Data for this exercise Block Start

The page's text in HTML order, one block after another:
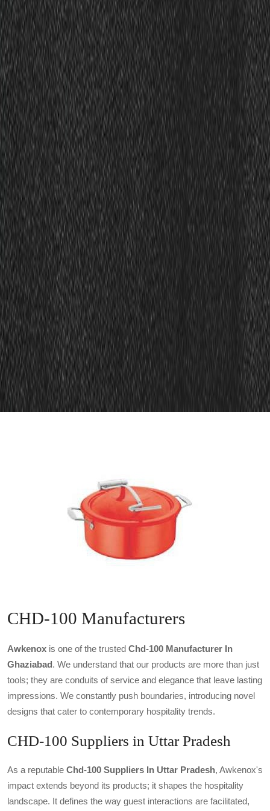
CHD-100 Manufacturers
Awkenox is one of the trusted Chd-100 Manufacturer In
Ghaziabad. We understand that our products are more than just
tools; they are conduits of service and elegance that leave lasting
impressions. We constantly push boundaries, introducing novel
designs that cater to contemporary hospitality trends.
CHD-100 Suppliers in Uttar Pradesh
As a reputable Chd-100 Suppliers In Uttar Pradesh, Awkenox's
impact extends beyond its products; it shapes the hospitality
landscape. It defines the way guest interactions are facilitated,
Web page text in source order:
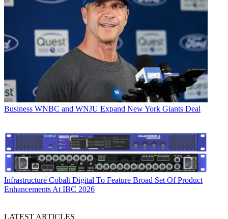
Business WNBC and WNJU Expand New York Giants Deal
Infrastructure Cobalt Digital To Feature Broad Set Of Product
Enhancements At IBC 2026
LATEST ARTICLES
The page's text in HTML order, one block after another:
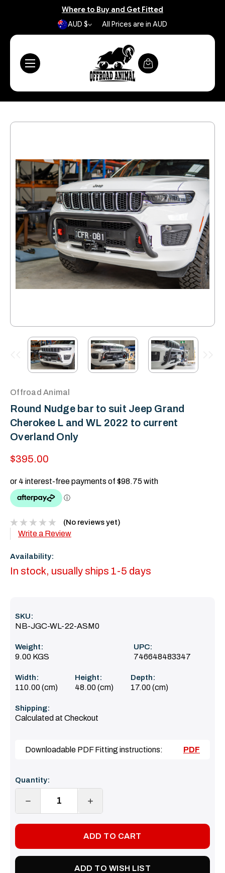
Where to Buy and Get Fitted
AUD $
All Prices are in AUD
Offroad Animal
Round Nudge bar to suit Jeep Grand
Cherokee L and WL 2022 to current
Overland Only
$395.00
(No reviews yet)
Write a Review
Availability:
In stock, usually ships 1-5 days
SKU:
NB-JGC-WL-22-ASM0
Weight:
9.00 KGS
UPC:
746648483347
Width:
110.00 (cm)
Height:
48.00 (cm)
Depth:
17.00 (cm)
Shipping:
Calculated at Checkout
Downloadable PDF Fitting instructions: PDF
Stock:
Quantity:
DECREASE
INCREASE
ADD TO WISH LIST
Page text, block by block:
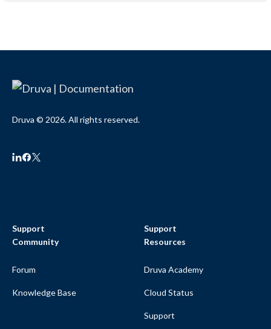
Druva © 2026. All rights reserved.
Support
Community
Forum
Knowledge Base
Support
Resources
Druva Academy
Cloud Status
Support
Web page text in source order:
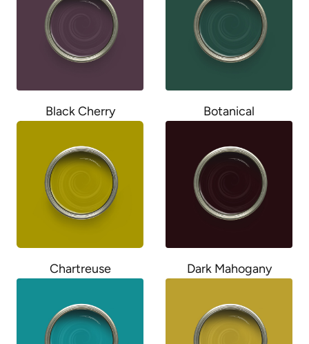
Black Cherry Botanical
Chartreuse Dark Mahogany
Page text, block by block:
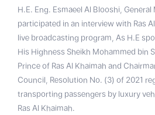
H.E. Eng. Esmaeel Al Blooshi,
participated in an interview with Ras
live broadcasting program, As H.E
His Highness Sheikh Mohammed bin
Prince of Ras Al Khaimah and
Council, Resolution No. (3) of 2021
transporting passengers by luxury
Ras Al Khaimah.
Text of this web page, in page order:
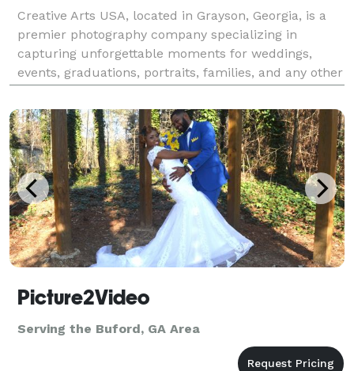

Data for this exercise Block End

How to complete this task —
Excluding the pictures, transcribe all of the entries exactly.

Answer for the task —
The page's text in HTML order, one block after another:
CHD-100 Manufacturers
Awkenox is one of the trusted Chd-100 Manufacturer In
Ghaziabad. We understand that our products are more than just
tools; they are conduits of service and elegance that leave lasting
impressions. We constantly push boundaries, introducing novel
designs that cater to contemporary hospitality trends.
CHD-100 Suppliers in Uttar Pradesh
As a reputable Chd-100 Suppliers In Uttar Pradesh, Awkenox's
impact extends beyond its products; it shapes the hospitality
landscape. It defines the way guest interactions are facilitated,
Web page text in source order:
Business WNBC and WNJU Expand New York Giants Deal
Infrastructure Cobalt Digital To Feature Broad Set Of Product
Enhancements At IBC 2026
LATEST ARTICLES
The page's text in HTML order, one block after another:
Where to Buy and Get Fitted
AUD $
All Prices are in AUD
Offroad Animal
Round Nudge bar to suit Jeep Grand
Cherokee L and WL 2022 to current
Overland Only
$395.00
(No reviews yet)
Write a Review
Availability:
In stock, usually ships 1-5 days
SKU:
NB-JGC-WL-22-ASM0
Weight:
9.00 KGS
UPC:
746648483347
Width:
110.00 (cm)
Height:
48.00 (cm)
Depth:
17.00 (cm)
Shipping:
Calculated at Checkout
Downloadable PDF Fitting instructions: PDF
Stock:
Quantity:
DECREASE
INCREASE
ADD TO WISH LIST
Page text, block by block:
Druva © 2026. All rights reserved.
Support
Community
Forum
Knowledge Base
Support
Resources
Druva Academy
Cloud Status
Support
Web page text in source order:
Black Cherry Botanical
Chartreuse Dark Mahogany
Page text, block by block:
H.E. Eng. Esmaeel Al Blooshi,
participated in an interview with Ras
live broadcasting program, As H.E
His Highness Sheikh Mohammed bin
Prince of Ras Al Khaimah and
Council, Resolution No. (3) of 2021
transporting passengers by luxury
Ras Al Khaimah.
Text of this web page, in page order:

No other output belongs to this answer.